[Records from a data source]

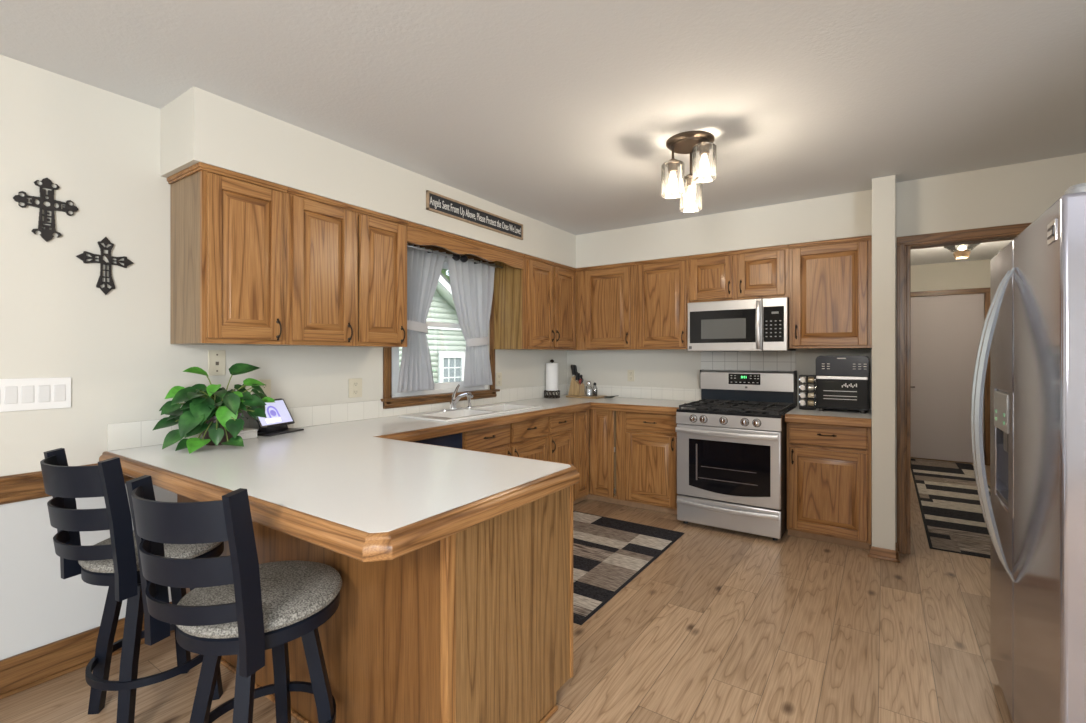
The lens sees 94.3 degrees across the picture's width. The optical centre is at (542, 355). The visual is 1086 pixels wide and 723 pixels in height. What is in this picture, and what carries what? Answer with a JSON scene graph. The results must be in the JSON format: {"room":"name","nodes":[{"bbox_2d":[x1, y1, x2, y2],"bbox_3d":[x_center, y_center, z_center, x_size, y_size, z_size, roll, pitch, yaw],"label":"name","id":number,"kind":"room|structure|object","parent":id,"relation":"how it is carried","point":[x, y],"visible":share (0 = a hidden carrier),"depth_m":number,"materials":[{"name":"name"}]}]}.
{"room":"kitchen","nodes":[
{"label":"kitchen","id":0,"kind":"room"},
{"bbox_2d":[0,55,566,659],"bbox_3d":[-2.287,0.079,1.862,0.140,2.520,9.120,0,0,34],"label":"wall","id":1,"kind":"structure","parent":0,"point":[101,148],"depth_m":2.18,"materials":[{"name":"white paint"}]},
{"bbox_2d":[0,377,70,411],"bbox_3d":[-2.066,0.156,2.053,0.011,0.130,0.204,0,0,34],"label":"switch plate","id":2,"kind":"object","parent":1,"relation":"attached to","point":[20,394],"visible":1,"depth_m":2.04,"materials":[{"name":"white plastic"}]},
{"bbox_2d":[4,386,17,403],"bbox_3d":[-2.106,0.156,1.992,0.008,0.070,0.037,0,0,34],"label":"rocker switch","id":3,"kind":"object","parent":2,"relation":"attached to","point":[10,392],"depth_m":1.99,"materials":[{"name":"white plastic"}]},
{"bbox_2d":[21,386,33,402],"bbox_3d":[-2.079,0.156,2.031,0.008,0.070,0.037,0,0,34],"label":"rocker switch","id":4,"kind":"object","parent":2,"relation":"attached to","point":[27,392],"depth_m":2.03,"materials":[{"name":"white plastic"}]},
{"bbox_2d":[38,385,49,401],"bbox_3d":[-2.052,0.156,2.071,0.008,0.070,0.037,0,0,34],"label":"rocker switch","id":5,"kind":"object","parent":2,"relation":"attached to","point":[43,390],"depth_m":2.07,"materials":[{"name":"white plastic"}]},
{"bbox_2d":[54,384,65,401],"bbox_3d":[-2.026,0.156,2.110,0.008,0.070,0.037,0,0,34],"label":"rocker switch","id":6,"kind":"object","parent":2,"relation":"attached to","point":[59,389],"depth_m":2.11,"materials":[{"name":"white plastic"}]},
{"bbox_2d":[13,178,77,241],"bbox_3d":[-2.048,-0.603,2.078,0.008,0.264,0.195,0,0,34],"label":"wall cross","id":7,"kind":"object","parent":1,"relation":"attached to","point":[46,234],"visible":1,"depth_m":2.07,"materials":[{"name":"grey metal"}]},
{"bbox_2d":[0,463,134,504],"bbox_3d":[-3.319,0.528,0.193,0.024,0.109,5.200,0,0,34],"label":"trim","id":8,"kind":"structure","parent":1,"relation":"attached to","point":[24,486],"depth_m":2.01,"materials":[{"name":"brown wood"}]},
{"bbox_2d":[0,601,174,699],"bbox_3d":[-3.279,1.266,0.251,0.026,0.147,5.340,0,0,34],"label":"baseboard","id":9,"kind":"structure","parent":1,"relation":"attached to","point":[23,671],"depth_m":2.08,"materials":[{"name":"brown wood"}]},
{"bbox_2d":[76,237,132,294],"bbox_3d":[-1.941,-0.399,2.235,0.008,0.258,0.199,0,0,34],"label":"wall cross","id":10,"kind":"object","parent":1,"relation":"attached to","point":[105,241],"visible":1,"depth_m":2.23,"materials":[{"name":"grey metal"}]},
{"bbox_2d":[208,350,225,375],"bbox_3d":[-1.690,0.037,2.610,0.008,0.132,0.082,0,0,34],"label":"wall outlet","id":11,"kind":"object","parent":1,"relation":"attached to","point":[216,358],"visible":1,"depth_m":2.61,"materials":[{"name":"beige plastic"}]},
{"bbox_2d":[167,162,287,344],"bbox_3d":[-1.541,-0.457,2.482,0.392,0.803,0.400,0,0,34],"label":"upper cabinet","id":12,"kind":"object","parent":1,"relation":"attached to","point":[228,228],"visible":1,"depth_m":2.36,"materials":[{"name":"brown wood"}]},
{"bbox_2d":[258,379,270,397],"bbox_3d":[-1.556,0.194,2.808,0.009,0.122,0.078,0,0,34],"label":"wall outlet","id":13,"kind":"object","parent":1,"relation":"attached to","point":[266,388],"visible":0.48,"depth_m":2.82,"materials":[{"name":"beige plastic"}]},
{"bbox_2d":[254,187,408,346],"bbox_3d":[-1.208,-0.457,2.973,0.392,0.803,0.786,0,0,34],"label":"upper cabinet","id":14,"kind":"object","parent":1,"relation":"attached to","point":[346,264],"visible":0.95,"depth_m":2.82,"materials":[{"name":"brown wood"}]},
{"bbox_2d":[407,222,523,268],"bbox_3d":[-0.520,-0.792,3.737,0.035,0.130,1.248,0,0,34],"label":"valance board","id":15,"kind":"object","parent":14,"relation":"attached to","point":[417,234],"visible":0.99,"depth_m":3.62,"materials":[{"name":"brown wood"}]},
{"bbox_2d":[107,384,566,450],"bbox_3d":[-0.838,0.364,3.869,0.008,0.120,3.930,0,0,34],"label":"wall tiles","id":16,"kind":"structure","parent":1,"relation":"attached to","point":[125,435],"depth_m":3.12,"materials":[{"name":"tile"}]},
{"bbox_2d":[349,378,361,397],"bbox_3d":[-1.227,0.211,3.294,0.009,0.124,0.100,0,0,34],"label":"wall outlet","id":17,"kind":"object","parent":1,"relation":"attached to","point":[355,385],"visible":1,"depth_m":3.29,"materials":[{"name":"beige plastic"}]},
{"bbox_2d":[380,242,499,408],"bbox_3d":[-0.794,-0.237,3.994,0.160,1.208,1.245,0,0,34],"label":"window","id":18,"kind":"structure","parent":1,"relation":"in","point":[443,392],"depth_m":3.85,"materials":[{"name":"brown wood"}]},
{"bbox_2d":[407,244,502,267],"bbox_3d":[-0.692,-0.765,3.940,0.139,0.059,1.090,0,0,34],"label":"curtain rod","id":19,"kind":"object","parent":18,"relation":"attached to","point":[456,257],"visible":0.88,"depth_m":3.88,"materials":[{"name":"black metal"}]},
{"bbox_2d":[397,243,445,392],"bbox_3d":[-0.872,-0.266,3.673,0.084,1.040,0.480,0,0,34],"label":"curtain","id":20,"kind":"object","parent":19,"relation":"hanging from","point":[424,269],"visible":0.87,"depth_m":3.62,"materials":[{"name":"grey fabric"}]},
{"bbox_2d":[447,254,494,386],"bbox_3d":[-0.569,-0.268,4.121,0.084,1.035,0.570,0,0,34],"label":"curtain","id":21,"kind":"object","parent":19,"relation":"hanging from","point":[472,285],"visible":0.96,"depth_m":4.12,"materials":[{"name":"grey fabric"}]},
{"bbox_2d":[496,372,501,385],"bbox_3d":[-0.396,0.212,4.521,0.009,0.122,0.078,0,0,34],"label":"wall outlet","id":22,"kind":"object","parent":1,"relation":"attached to","point":[498,375],"visible":1,"depth_m":4.52,"materials":[{"name":"beige plastic"}]},
{"bbox_2d":[493,254,575,350],"bbox_3d":[0.070,-0.457,4.860,0.392,0.803,1.264,0,0,34],"label":"upper cabinet","id":23,"kind":"object","parent":1,"relation":"attached to","point":[535,304],"visible":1,"depth_m":4.41,"materials":[{"name":"brown wood"}]},
{"bbox_2d":[0,458,1013,722],"bbox_3d":[2.386,1.389,0.737,9.140,0.100,12.700,0,0,34],"label":"floor","id":24,"kind":"structure","parent":0,"point":[724,625],"depth_m":2.30,"materials":[{"name":"brown wood"}]},
{"bbox_2d":[40,448,223,722],"bbox_3d":[-1.503,0.838,1.891,0.448,1.006,0.546,0,0,26],"label":"bar stool","id":25,"kind":"object","parent":24,"relation":"on","point":[113,562],"visible":0.64,"depth_m":1.73,"materials":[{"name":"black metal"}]},
{"bbox_2d":[78,530,221,572],"bbox_3d":[-1.482,0.718,1.935,0.448,0.058,0.448,0,0,26],"label":"seat cushion","id":26,"kind":"object","parent":25,"relation":"on","point":[204,550],"depth_m":1.80,"materials":[{"name":"grey fabric"}]},
{"bbox_2d":[126,475,341,722],"bbox_3d":[-0.871,0.838,1.491,0.448,1.006,0.546,0,0,22],"label":"bar stool","id":27,"kind":"object","parent":24,"relation":"on","point":[243,607],"visible":1,"depth_m":1.34,"materials":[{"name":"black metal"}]},
{"bbox_2d":[176,560,341,638],"bbox_3d":[-0.853,0.718,1.536,0.448,0.058,0.448,0,0,22],"label":"seat cushion","id":28,"kind":"object","parent":27,"relation":"on","point":[295,594],"depth_m":1.45,"materials":[{"name":"grey fabric"}]},
{"bbox_2d":[177,485,572,722],"bbox_3d":[-0.837,0.901,2.228,1.848,0.876,0.713,0,0,34],"label":"base cabinet","id":29,"kind":"object","parent":24,"relation":"on","point":[474,624],"visible":0.47,"depth_m":1.65,"materials":[{"name":"brown wood"}]},
{"bbox_2d":[99,395,693,561],"bbox_3d":[-0.061,0.455,3.324,1.903,0.060,3.958,0,0,34],"label":"countertop","id":30,"kind":"structure","parent":29,"relation":"on","point":[361,490],"depth_m":1.79,"materials":[{"name":"white laminate"}]},
{"bbox_2d":[152,363,274,453],"bbox_3d":[-1.526,0.231,2.403,0.440,0.388,0.514,0,0,34],"label":"potted plant","id":31,"kind":"object","parent":30,"relation":"on","point":[214,412],"visible":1,"depth_m":2.32,"materials":[{"name":"green plant"}]},
{"bbox_2d":[237,427,257,438],"bbox_3d":[-1.568,0.402,2.594,0.144,0.044,0.124,0,0,34],"label":"box","id":32,"kind":"object","parent":30,"relation":"on","point":[246,433],"visible":0.51,"depth_m":2.57,"materials":[{"name":"white plastic"}]},
{"bbox_2d":[256,398,303,435],"bbox_3d":[-1.470,0.335,2.777,0.156,0.179,0.236,0,0,18],"label":"display","id":33,"kind":"object","parent":30,"relation":"on","point":[278,415],"visible":0.88,"depth_m":2.78,"materials":[{"name":"grey"}]},
{"bbox_2d":[443,384,472,410],"bbox_3d":[-0.616,0.319,3.816,0.241,0.190,0.200,0,0,34],"label":"faucet","id":34,"kind":"object","parent":30,"relation":"on","point":[454,399],"visible":1,"depth_m":3.84,"materials":[{"name":"silver metal"}]},
{"bbox_2d":[398,403,541,421],"bbox_3d":[-0.503,0.495,3.818,0.462,0.161,1.102,0,0,34],"label":"sink","id":35,"kind":"object","parent":30,"relation":"in","point":[498,408],"visible":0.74,"depth_m":3.80,"materials":[{"name":"white ceramic"}]},
{"bbox_2d":[467,392,472,407],"bbox_3d":[-0.587,0.350,3.998,0.047,0.127,0.085,0,0,0],"label":"sprayer","id":36,"kind":"object","parent":35,"relation":"on","point":[468,398],"visible":0.85,"depth_m":4.00,"materials":[{"name":"silver metal"}]},
{"bbox_2d":[544,359,559,397],"bbox_3d":[0.092,0.231,5.088,0.164,0.388,0.163,0,0,34],"label":"paper towel holder","id":37,"kind":"object","parent":30,"relation":"on","point":[551,360],"visible":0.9,"depth_m":5.04,"materials":[{"name":"brown metal"}]},
{"bbox_2d":[546,363,557,390],"bbox_3d":[0.092,0.213,5.088,0.128,0.275,0.128,0,0,34],"label":"paper towel roll","id":38,"kind":"object","parent":37,"relation":"on","point":[551,368],"visible":1,"depth_m":5.03,"materials":[{"name":"white paper"}]},
{"bbox_2d":[544,390,559,397],"bbox_3d":[0.092,0.388,5.088,0.164,0.073,0.163,0,0,34],"label":"basket","id":39,"kind":"object","parent":37,"relation":"on","point":[545,396],"depth_m":5.04,"materials":[{"name":"brown metal"}]},
{"bbox_2d":[566,395,604,398],"bbox_3d":[0.443,0.416,5.134,0.360,0.018,0.230,0,0,34],"label":"cutting board","id":40,"kind":"object","parent":30,"relation":"on","point":[571,396],"visible":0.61,"depth_m":5.04,"materials":[{"name":"brown wood"}]},
{"bbox_2d":[568,376,584,395],"bbox_3d":[0.345,0.309,5.194,0.130,0.195,0.110,0,0,34],"label":"knife block","id":41,"kind":"object","parent":40,"relation":"on","point":[576,389],"visible":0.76,"depth_m":5.15,"materials":[{"name":"beige wood"}]},
{"bbox_2d":[586,381,591,395],"bbox_3d":[0.468,0.333,5.117,0.060,0.146,0.060,0,0,34],"label":"jar","id":42,"kind":"object","parent":40,"relation":"on","point":[588,391],"visible":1,"depth_m":5.10,"materials":[{"name":"clear glass"}]},
{"bbox_2d":[592,382,596,395],"bbox_3d":[0.523,0.338,5.074,0.050,0.136,0.050,0,0,34],"label":"bottle","id":43,"kind":"object","parent":40,"relation":"on","point":[594,392],"visible":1,"depth_m":5.06,"materials":[{"name":"clear glass"}]},
{"bbox_2d":[413,433,461,448],"bbox_3d":[-0.927,0.903,3.165,0.610,0.872,0.604,0,0,34],"label":"dishwasher","id":44,"kind":"object","parent":24,"relation":"on","point":[454,440],"visible":0.02,"depth_m":3.13,"materials":[{"name":"black"}]},
{"bbox_2d":[462,417,548,460],"bbox_3d":[-0.470,0.900,3.827,0.657,0.878,0.996,0,0,34],"label":"base cabinet","id":45,"kind":"object","parent":24,"relation":"on","point":[525,439],"visible":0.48,"depth_m":3.69,"materials":[{"name":"brown wood"}]},
{"bbox_2d":[548,412,572,464],"bbox_3d":[-0.083,0.900,4.399,0.657,0.878,0.383,0,0,34],"label":"base cabinet","id":46,"kind":"object","parent":24,"relation":"on","point":[560,434],"visible":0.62,"depth_m":4.22,"materials":[{"name":"brown wood"}]},
{"bbox_2d":[572,409,621,504],"bbox_3d":[0.386,0.900,4.861,0.914,0.878,0.907,0,0,34],"label":"base cabinet","id":47,"kind":"object","parent":24,"relation":"on","point":[595,432],"visible":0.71,"depth_m":4.54,"materials":[{"name":"brown wood"}]},
{"bbox_2d":[573,511,683,624],"bbox_3d":[0.228,1.335,3.413,0.965,0.007,1.560,0,0,34],"label":"rug","id":48,"kind":"object","parent":24,"relation":"on","point":[608,553],"visible":0.59,"depth_m":3.39,"materials":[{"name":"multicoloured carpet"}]},
{"bbox_2d":[619,411,677,514],"bbox_3d":[1.073,0.900,4.547,0.573,0.878,0.657,0,0,34],"label":"base cabinet","id":49,"kind":"object","parent":24,"relation":"on","point":[647,441],"visible":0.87,"depth_m":4.31,"materials":[{"name":"brown wood"}]},
{"bbox_2d":[676,370,796,540],"bbox_3d":[1.568,0.732,4.087,0.785,1.214,0.847,0,0,34],"label":"gas range","id":50,"kind":"object","parent":24,"relation":"on","point":[732,441],"visible":0.98,"depth_m":3.81,"materials":[{"name":"silver metal"}]},
{"bbox_2d":[676,399,795,417],"bbox_3d":[1.586,0.418,4.097,0.760,0.056,0.765,0,0,34],"label":"cooktop","id":51,"kind":"object","parent":50,"relation":"in","point":[714,408],"depth_m":3.93,"materials":[{"name":"black metal"}]},
{"bbox_2d":[787,422,871,549],"bbox_3d":[2.173,0.900,3.802,0.525,0.878,0.657,0,0,34],"label":"base cabinet","id":52,"kind":"object","parent":24,"relation":"on","point":[829,467],"visible":0.8,"depth_m":3.55,"materials":[{"name":"brown wood"}]},
{"bbox_2d":[785,406,871,427],"bbox_3d":[2.169,0.455,3.797,0.528,0.060,0.673,0,0,34],"label":"countertop","id":53,"kind":"structure","parent":52,"relation":"on","point":[836,417],"depth_m":3.58,"materials":[{"name":"white laminate"}]},
{"bbox_2d":[799,375,815,409],"bbox_3d":[2.098,0.289,3.994,0.120,0.272,0.120,0,0,34],"label":"spice rack","id":54,"kind":"object","parent":53,"relation":"on","point":[806,407],"visible":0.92,"depth_m":3.95,"materials":[{"name":"black metal"}]},
{"bbox_2d":[799,399,805,405],"bbox_3d":[2.069,0.372,4.001,0.051,0.051,0.107,0,0,34],"label":"spice jar","id":55,"kind":"object","parent":54,"relation":"in","point":[801,402],"visible":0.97,"depth_m":3.96,"materials":[{"name":"beige"}]},
{"bbox_2d":[799,392,805,398],"bbox_3d":[2.069,0.312,4.001,0.051,0.051,0.107,0,0,34],"label":"spice jar","id":56,"kind":"object","parent":54,"relation":"in","point":[802,395],"visible":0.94,"depth_m":3.96,"materials":[{"name":"beige"}]},
{"bbox_2d":[799,384,805,390],"bbox_3d":[2.069,0.252,4.001,0.051,0.051,0.107,0,0,34],"label":"spice jar","id":57,"kind":"object","parent":54,"relation":"in","point":[802,387],"visible":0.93,"depth_m":3.96,"materials":[{"name":"grey"}]},
{"bbox_2d":[799,377,805,382],"bbox_3d":[2.069,0.192,4.001,0.051,0.051,0.107,0,0,34],"label":"spice jar","id":58,"kind":"object","parent":54,"relation":"in","point":[801,379],"visible":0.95,"depth_m":3.96,"materials":[{"name":"beige"}]},
{"bbox_2d":[808,400,815,405],"bbox_3d":[2.114,0.372,3.952,0.058,0.047,0.047,0,0,34],"label":"spice jar","id":59,"kind":"object","parent":54,"relation":"in","point":[810,402],"visible":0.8,"depth_m":3.94,"materials":[{"name":"beige"}]},
{"bbox_2d":[808,377,815,382],"bbox_3d":[2.114,0.192,3.952,0.058,0.047,0.047,0,0,34],"label":"spice jar","id":60,"kind":"object","parent":54,"relation":"in","point":[810,379],"visible":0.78,"depth_m":3.94,"materials":[{"name":"beige"}]},
{"bbox_2d":[808,385,815,390],"bbox_3d":[2.114,0.252,3.952,0.058,0.047,0.047,0,0,34],"label":"spice jar","id":61,"kind":"object","parent":54,"relation":"in","point":[810,387],"visible":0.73,"depth_m":3.94,"materials":[{"name":"grey"}]},
{"bbox_2d":[808,392,815,398],"bbox_3d":[2.114,0.312,3.952,0.058,0.047,0.047,0,0,34],"label":"spice jar","id":62,"kind":"object","parent":54,"relation":"in","point":[810,395],"visible":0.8,"depth_m":3.94,"materials":[{"name":"beige"}]},
{"bbox_2d":[816,356,869,413],"bbox_3d":[2.309,0.213,3.876,0.344,0.424,0.309,0,0,34],"label":"toaster oven","id":63,"kind":"object","parent":53,"relation":"on","point":[842,382],"visible":1,"depth_m":3.75,"materials":[{"name":"black metal"}]},
{"bbox_2d":[911,459,989,558],"bbox_3d":[3.977,1.335,4.841,0.630,0.007,3.680,0,0,34],"label":"rug","id":64,"kind":"object","parent":24,"relation":"on","point":[947,493],"visible":0.75,"depth_m":4.41,"materials":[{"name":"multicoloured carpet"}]},
{"bbox_2d":[970,183,1085,722],"bbox_3d":[1.887,0.451,1.513,0.898,1.776,1.035,0,0,34],"label":"refrigerator","id":65,"kind":"object","parent":24,"relation":"on","point":[1033,332],"visible":1,"depth_m":1.46,"materials":[{"name":"grey metal"}]},
{"bbox_2d":[160,86,871,267],"bbox_3d":[0.374,-1.020,3.169,2.800,0.322,3.731,0,0,34],"label":"soffit","id":66,"kind":"structure","parent":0,"point":[199,125],"depth_m":3.27,"materials":[{"name":"white paint"}]},
{"bbox_2d":[426,190,522,239],"bbox_3d":[-0.468,-1.027,3.754,0.019,0.127,1.058,0,0,34],"label":"wall sign","id":67,"kind":"object","parent":66,"relation":"attached to","point":[435,202],"visible":1,"depth_m":3.67,"materials":[{"name":"grey wood"}]},
{"bbox_2d":[0,0,1085,265],"bbox_3d":[2.386,-1.231,0.737,9.140,0.100,12.700,0,0,34],"label":"ceiling","id":68,"kind":"structure","parent":0,"point":[560,114],"depth_m":2.14,"materials":[{"name":"white paint"}]},
{"bbox_2d":[661,131,716,211],"bbox_3d":[0.818,-1.004,2.773,0.289,0.352,0.277,0,0,34],"label":"ceiling light","id":69,"kind":"object","parent":68,"relation":"attached to","point":[688,142],"visible":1,"depth_m":2.73,"materials":[{"name":"brown metal"}]},
{"bbox_2d":[944,243,980,258],"bbox_3d":[4.241,-1.083,5.097,0.290,0.194,0.290,0,0,34],"label":"ceiling light","id":70,"kind":"object","parent":68,"relation":"attached to","point":[962,251],"visible":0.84,"depth_m":5.06,"materials":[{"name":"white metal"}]},
{"bbox_2d":[567,349,871,409],"bbox_3d":[1.508,0.079,4.726,2.930,2.520,0.120,0,0,34],"label":"wall","id":71,"kind":"structure","parent":0,"point":[652,368],"depth_m":4.93,"materials":[{"name":"white paint"}]},
{"bbox_2d":[576,262,634,349],"bbox_3d":[0.681,-0.457,4.939,0.627,0.803,0.447,0,0,34],"label":"upper cabinet","id":72,"kind":"object","parent":71,"relation":"attached to","point":[605,294],"visible":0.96,"depth_m":4.76,"materials":[{"name":"brown wood"}]},
{"bbox_2d":[628,370,633,380],"bbox_3d":[0.886,0.201,5.069,0.075,0.115,0.009,0,0,34],"label":"wall outlet","id":73,"kind":"object","parent":71,"relation":"attached to","point":[630,372],"visible":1,"depth_m":5.07,"materials":[{"name":"beige plastic"}]},
{"bbox_2d":[567,384,700,400],"bbox_3d":[0.867,0.367,5.083,1.452,0.116,0.008,0,0,34],"label":"wall tiles","id":74,"kind":"structure","parent":71,"relation":"attached to","point":[685,394],"depth_m":4.96,"materials":[{"name":"tile"}]},
{"bbox_2d":[634,256,688,349],"bbox_3d":[1.147,-0.457,4.624,0.496,0.803,0.447,0,0,34],"label":"upper cabinet","id":75,"kind":"object","parent":71,"relation":"attached to","point":[661,285],"visible":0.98,"depth_m":4.45,"materials":[{"name":"brown wood"}]},
{"bbox_2d":[688,245,788,302],"bbox_3d":[1.678,-0.656,4.264,0.785,0.406,0.447,0,0,34],"label":"upper cabinet","id":76,"kind":"object","parent":71,"relation":"attached to","point":[756,273],"visible":0.94,"depth_m":4.08,"materials":[{"name":"brown wood"}]},
{"bbox_2d":[688,297,795,351],"bbox_3d":[1.664,-0.243,4.237,0.774,0.414,0.496,0,0,34],"label":"microwave","id":77,"kind":"object","parent":76,"relation":"attached to","point":[750,325],"visible":0.98,"depth_m":4.05,"materials":[{"name":"silver metal"}]},
{"bbox_2d":[701,351,795,370],"bbox_3d":[1.795,0.197,4.454,0.792,0.485,0.008,0,0,34],"label":"wall tiles","id":78,"kind":"object","parent":71,"relation":"attached to","point":[741,360],"depth_m":4.43,"materials":[{"name":"tile"}]},
{"bbox_2d":[789,235,871,348],"bbox_3d":[2.226,-0.457,3.893,0.537,0.803,0.447,0,0,34],"label":"upper cabinet","id":79,"kind":"object","parent":71,"relation":"attached to","point":[830,281],"visible":0.98,"depth_m":3.72,"materials":[{"name":"brown wood"}]},
{"bbox_2d":[872,175,894,549],"bbox_3d":[2.439,0.079,3.606,0.130,2.520,0.690,0,0,34],"label":"wall partition","id":80,"kind":"structure","parent":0,"point":[883,188],"depth_m":3.32,"materials":[{"name":"white paint"}]},
{"bbox_2d":[867,542,899,562],"bbox_3d":[2.286,1.304,3.380,0.178,0.070,0.196,0,0,34],"label":"baseboard","id":81,"kind":"structure","parent":80,"relation":"attached to","point":[874,552],"depth_m":3.31,"materials":[{"name":"brown wood"}]},
{"bbox_2d":[897,222,1032,553],"bbox_3d":[2.852,0.266,3.199,0.990,2.146,0.148,0,0,34],"label":"door frame","id":82,"kind":"structure","parent":80,"relation":"attached to","point":[904,243],"depth_m":3.40,"materials":[{"name":"brown wood"}]},
{"bbox_2d":[911,259,990,296],"bbox_3d":[5.083,0.079,6.501,1.260,2.520,0.130,0,0,34],"label":"wall","id":83,"kind":"structure","parent":0,"point":[976,273],"depth_m":6.37,"materials":[{"name":"white paint"}]},
{"bbox_2d":[911,457,972,463],"bbox_3d":[4.027,1.299,4.825,1.130,0.080,3.830,0,0,34],"label":"baseboard","id":84,"kind":"structure","parent":83,"relation":"attached to","point":[911,457],"depth_m":6.40,"materials":[{"name":"brown wood"}]},
{"bbox_2d":[911,287,989,465],"bbox_3d":[5.046,0.254,6.398,0.993,2.170,0.079,0,0,34],"label":"door","id":85,"kind":"structure","parent":83,"relation":"in","point":[946,331],"depth_m":6.38,"materials":[{"name":"grey paint"}]},
{"bbox_2d":[895,153,1085,542],"bbox_3d":[2.908,0.079,3.174,1.130,2.520,0.120,0,0,34],"label":"wall","id":86,"kind":"structure","parent":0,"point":[1019,193],"depth_m":3.19,"materials":[{"name":"white paint"}]},
{"label":"outside","id":87,"kind":"structure","parent":0,"visible":0},
{"bbox_3d":[-8.008,1.889,20.161,29.860,0.100,65.000,0,0,34],"label":"lawn","id":88,"kind":"structure","parent":87,"visible":0},
{"bbox_2d":[399,273,465,382],"bbox_3d":[-6.359,-0.741,10.347,7.000,5.160,10.400,0,0,34],"label":"house","id":89,"kind":"structure","parent":88,"relation":"on","point":[447,346],"depth_m":10.85,"materials":[{"name":"green"}]},
{"bbox_2d":[441,269,449,280],"bbox_3d":[-5.731,-2.977,25.207,7.068,9.649,8.772,0,0,34],"label":"tree","id":90,"kind":"object","parent":88,"relation":"on","point":[443,271],"visible":0.02,"depth_m":23.75,"materials":[{"name":"green plant"}]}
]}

What the task asks => Only lines containing the string "black" belong in the answer; find them in the data above and copy them.

Answer space =>
{"bbox_2d":[407,244,502,267],"bbox_3d":[-0.692,-0.765,3.940,0.139,0.059,1.090,0,0,34],"label":"curtain rod","id":19,"kind":"object","parent":18,"relation":"attached to","point":[456,257],"visible":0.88,"depth_m":3.88,"materials":[{"name":"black metal"}]},
{"bbox_2d":[40,448,223,722],"bbox_3d":[-1.503,0.838,1.891,0.448,1.006,0.546,0,0,26],"label":"bar stool","id":25,"kind":"object","parent":24,"relation":"on","point":[113,562],"visible":0.64,"depth_m":1.73,"materials":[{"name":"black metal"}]},
{"bbox_2d":[126,475,341,722],"bbox_3d":[-0.871,0.838,1.491,0.448,1.006,0.546,0,0,22],"label":"bar stool","id":27,"kind":"object","parent":24,"relation":"on","point":[243,607],"visible":1,"depth_m":1.34,"materials":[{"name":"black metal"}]},
{"bbox_2d":[413,433,461,448],"bbox_3d":[-0.927,0.903,3.165,0.610,0.872,0.604,0,0,34],"label":"dishwasher","id":44,"kind":"object","parent":24,"relation":"on","point":[454,440],"visible":0.02,"depth_m":3.13,"materials":[{"name":"black"}]},
{"bbox_2d":[676,399,795,417],"bbox_3d":[1.586,0.418,4.097,0.760,0.056,0.765,0,0,34],"label":"cooktop","id":51,"kind":"object","parent":50,"relation":"in","point":[714,408],"depth_m":3.93,"materials":[{"name":"black metal"}]},
{"bbox_2d":[799,375,815,409],"bbox_3d":[2.098,0.289,3.994,0.120,0.272,0.120,0,0,34],"label":"spice rack","id":54,"kind":"object","parent":53,"relation":"on","point":[806,407],"visible":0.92,"depth_m":3.95,"materials":[{"name":"black metal"}]},
{"bbox_2d":[816,356,869,413],"bbox_3d":[2.309,0.213,3.876,0.344,0.424,0.309,0,0,34],"label":"toaster oven","id":63,"kind":"object","parent":53,"relation":"on","point":[842,382],"visible":1,"depth_m":3.75,"materials":[{"name":"black metal"}]},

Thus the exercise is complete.